Smugglers Beware!
- First Posted: Dec 03 2010 11:44 AM
- Updated: 22 minutes ago
The pundits assess the Conservatives' new bill aimed at deterring seaborne migrants.
According to Sun Media's Michael Den Tandt, not only the Liberal Party but Canadian liberalism itself is on the verge of destruction thanks to Michael Ignatieff’s refusal to support the Conservatives’ anti-human smuggling bill. “Understand that, for most Canadians, this bill doesn't go nearly far enough,” he writes. That’s a pretty bold statement, considering most Canadians have no idea that Bill C-49 even exists, but presumably Den Tandt has a red phone next to his desk through which Canadian Liberals call him up and tell him their opinions on things. Den Tandt complains that the bill “does not propose somehow rolling back the Supreme Court's 1985 Singh decision” granting Charter rights to anyone on Canadian soil. How exactly MPs are supposed to legislate the reversal of a Supreme Court decision he doesn’t make clear. Just, you know, “somehow.”

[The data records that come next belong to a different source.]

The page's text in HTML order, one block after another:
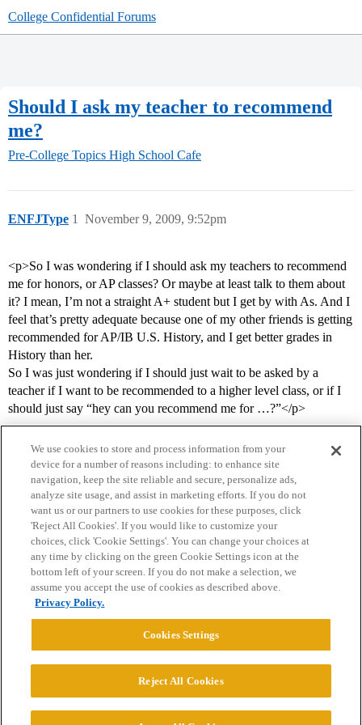
College Confidential Forums
Should I ask my teacher to recommend
me?
Pre-College Topics High School Cafe
ENFJType November 9, 2009, 9:52pm
1
<p>So I was wondering if I should ask my teachers to recommend
me for honors, or AP classes? Or maybe at least talk to them about
it? I mean, I’m not a straight A+ student but I get by with As. And I
feel that’s pretty adequate because one of my other friends is getting
recommended for AP/IB U.S. History, and I get better grades in
History than her.
So I was just wondering if I should just wait to be asked by a
teacher if I want to be recommended to a higher level class, or if I
should just say “hey can you recommend me for …?”</p>
Home Categories Guidelines Terms of Service
Privacy Policy
Powered byDiscourse
© 2026 College Confidential, LLC. All Rights Reserved.
We use cookies to store and process information from your
device for a number of reasons including: to enhance site
navigation, keep the site reliable and secure, personalize ads,
analyze site usage, and assist in marketing efforts. If you do not
want us or our partners to use cookies for these purposes, click
'Reject All Cookies'. If you would like to customize your
choices, click 'Cookie Settings'. You can change your choices at
any time by clicking on the green Cookie Settings icon at the
bottom left of your screen. If you do not make a selection, we
assume you accept the use of cookies as described above.
Privacy Policy.
Cookies Settings
Reject All Cookies
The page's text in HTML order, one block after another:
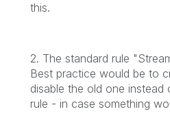
this.
2. The standard rule
Best practice would be to
disable the old one
rule - in case something
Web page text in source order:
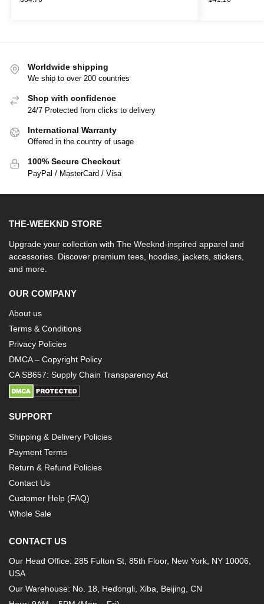
Worldwide shipping
We ship to over 200 countries
Shop with confidence
24/7 Protected from clicks to delivery
International Warranty
Offered in the country of usage
100% Secure Checkout
PayPal / MasterCard / Visa
THE-WEEKND STORE
Upgrade your collection with The Weeknd-inspired apparel and
accessories. Discover premium tees, hoodies, jackets, stickers,
and more.
OUR COMPANY
About us
Terms & Conditions
Privacy Policies
DMCA – Copyright Policy
CA SB657: Supply Chain Transparency Act
SUPPORT
Shipping & Delivery Policies
Payment Terms
Return & Refund Policies
Contact Us
Customer Help (FAQ)
Whole Sale
CONTACT US
Our Head Office: 285 Fulton St, 85th Floor, New York, NY 10006,
USA
Our Warehouse: No. 18, Hedongli, Xiba, Beijing, CN
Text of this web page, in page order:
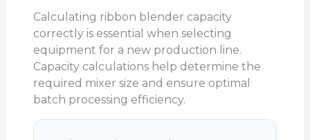
Calculating ribbon blender capacity
correctly is essential when selecting
equipment for a new production line.
Capacity calculations help determine the
required mixer size and ensure optimal
batch processing efficiency.
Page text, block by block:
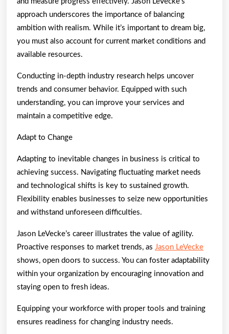
approach underscores the importance of balancing
ambition with realism. While it’s important to dream big,
you must also account for current market conditions and
available resources.
Conducting in-depth industry research helps uncover
trends and consumer behavior. Equipped with such
understanding, you can improve your services and
maintain a competitive edge.
Adapt to Change
Adapting to inevitable changes in business is critical to
achieving success. Navigating fluctuating market needs
and technological shifts is key to sustained growth.
Flexibility enables businesses to seize new opportunities
and withstand unforeseen difficulties.
Jason LeVecke’s career illustrates the value of agility.
Proactive responses to market trends, as Jason LeVecke
shows, open doors to success. You can foster adaptability
within your organization by encouraging innovation and
staying open to fresh ideas.
Equipping your workforce with proper tools and training
ensures readiness for changing industry needs.
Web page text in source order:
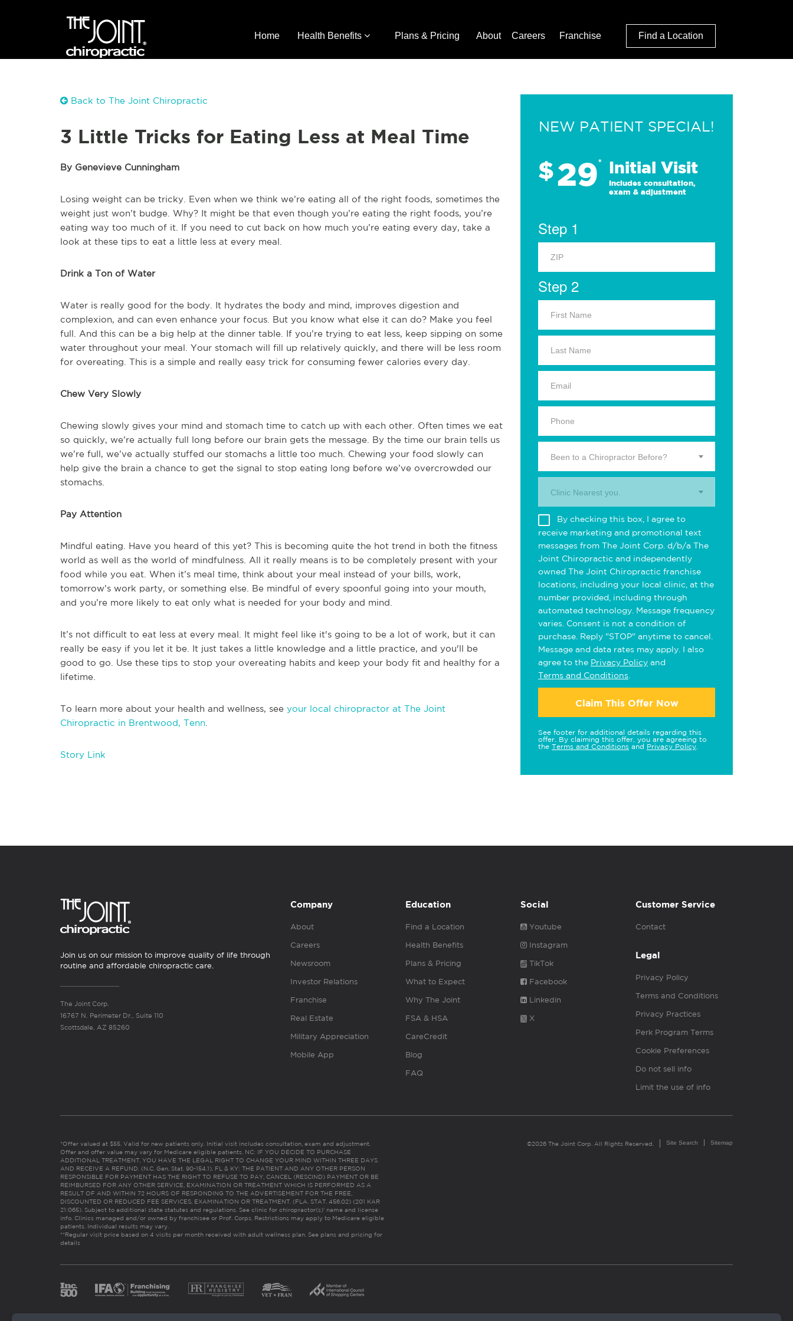
Home Health Benefits Plans & Pricing About Careers Franchise Find a Location
Back to The Joint Chiropractic
3 Little Tricks for Eating Less at Meal Time
By Genevieve Cunningham
Losing weight can be tricky. Even when we think we’re eating all of the right foods, sometimes the
weight just won’t budge. Why? It might be that even though you’re eating the right foods, you’re
eating way too much of it. If you need to cut back on how much you’re eating every day, take a
look at these tips to eat a little less at every meal.
Drink a Ton of Water
Water is really good for the body. It hydrates the body and mind, improves digestion and
complexion, and can even enhance your focus. But you know what else it can do? Make you feel
full. And this can be a big help at the dinner table. If you’re trying to eat less, keep sipping on some
water throughout your meal. Your stomach will fill up relatively quickly, and there will be less room
for overeating. This is a simple and really easy trick for consuming fewer calories every day.
Chew Very Slowly
Chewing slowly gives your mind and stomach time to catch up with each other. Often times we eat
so quickly, we’re actually full long before our brain gets the message. By the time our brain tells us
we’re full, we’ve actually stuffed our stomachs a little too much. Chewing your food slowly can
help give the brain a chance to get the signal to stop eating long before we’ve overcrowded our
stomachs.
Pay Attention
Mindful eating. Have you heard of this yet? This is becoming quite the hot trend in both the fitness
world as well as the world of mindfulness. All it really means is to be completely present with your
food while you eat. When it’s meal time, think about your meal instead of your bills, work,
tomorrow’s work party, or something else. Be mindful of every spoonful going into your mouth,
and you’re more likely to eat only what is needed for your body and mind.
It’s not difficult to eat less at every meal. It might feel like it's going to be a lot of work, but it can
really be easy if you let it be. It just takes a little knowledge and a little practice, and you'll be
good to go. Use these tips to stop your overeating habits and keep your body fit and healthy for a
lifetime.
To learn more about your health and wellness, see your local chiropractor at The Joint
Chiropractic in Brentwood, Tenn
Story Link
NEW PATIENT SPECIAL!
$29* Initial Visit
Includes consultation,
exam & adjustment
Step 1
Step 2
Been to a Chiropractor Before?
Clinic Nearest you.
By checking this box, I agree to
receive marketing and promotional text
messages from The Joint Corp. d/b/a The
Joint Chiropractic and independently
owned The Joint Chiropractic franchise
locations, including your local clinic, at the
number provided, including through
automated technology. Message frequency
varies. Consent is not a condition of
purchase. Reply "STOP" anytime to cancel.
Message and data rates may apply. I also
agree to the Privacy Policy and
Terms and Conditions
Claim This Offer Now
See footer for additional details regarding this
offer. By claiming this offer, you are agreeing to
the Terms and Conditions and Privacy Policy
Join us on our mission to improve quality of life through
routine and affordable chiropractic care.
The Joint Corp.
16767 N. Perimeter Dr., Suite 110
Scottsdale, AZ 85260
Company
About
Careers
Newsroom
Investor Relations
Franchise
Real Estate
Military Appreciation
Mobile App
Education
Find a Location
Health Benefits
Plans & Pricing
What to Expect
Why The Joint
FSA & HSA
CareCredit
Blog
FAQ
Social
Youtube
Instagram
TikTok
Facebook
Linkedin
X
Customer Service
Contact
Legal
Privacy Policy
Terms and Conditions
Privacy Practices
Perk Program Terms
Cookie Preferences
Do not sell info
Limit the use of info
*Offer valued at $55. Valid for new patients only. Initial visit includes consultation, exam and adjustment.
Offer and offer value may vary for Medicare eligible patients. NC: IF YOU DECIDE TO PURCHASE
ADDITIONAL TREATMENT, YOU HAVE THE LEGAL RIGHT TO CHANGE YOUR MIND WITHIN THREE DAYS
AND RECEIVE A REFUND. (N.C. Gen. Stat. 90-154.1). FL & KY: THE PATIENT AND ANY OTHER PERSON
RESPONSIBLE FOR PAYMENT HAS THE RIGHT TO REFUSE TO PAY, CANCEL (RESCIND) PAYMENT OR BE
REIMBURSED FOR ANY OTHER SERVICE, EXAMINATION OR TREATMENT WHICH IS PERFORMED AS A
RESULT OF AND WITHIN 72 HOURS OF RESPONDING TO THE ADVERTISEMENT FOR THE FREE,
DISCOUNTED OR REDUCED FEE SERVICES, EXAMINATION OR TREATMENT. (FLA. STAT. 456.02) (201 KAR
21:065). Subject to additional state statutes and regulations. See clinic for chiropractor(s)’ name and license
info. Clinics managed and/or owned by franchisee or Prof. Corps. Restrictions may apply to Medicare eligible
patients. Individual results may vary.
**Regular visit price based on 4 visits per month received with adult wellness plan. See plans and pricing for
details
©2026 The Joint Corp. All Rights Reserved. Site Search Sitemap

Because the bill imposes stricter penalties on migrants even if they’re found to have a legitimate refugee claim, the National Post’s editors argue that “the bulk of the punishment would be reserved for the would-be refugees themselves” rather than the smuggling ringleaders who will remain untouchable in their home countries. The Conservatives’ rationale appears to be that news of the law would spread and deter smugglers, but the Post rightly points out that migrants’ desperation is such that each year hundreds of Mexicans die trying to reach the U.S., yet “that fact doesn't prevent their friends and family members from becoming clients of human smugglers.”
The Post’s Chris Selley also dislikes the bill, saying “it makes no sense except as a desperation manoeuvre … in that it's designed to address a PR problem, not a refugee problem.” The bill targets the embarrassing sight of migrants arriving en masse in boats, but Selley argues that many more immigrants walk over the U.S. every year with false documents so why “obsess about boat people and not airplane and on-foot people?” Despite supporting Ignatieff’s opposition to the bill, Selley wonders why the Liberal leader seems to pick and choose when to fight battles over issues dealing with the Charter. On prostitution and polygamy, he’s remained oddly silent.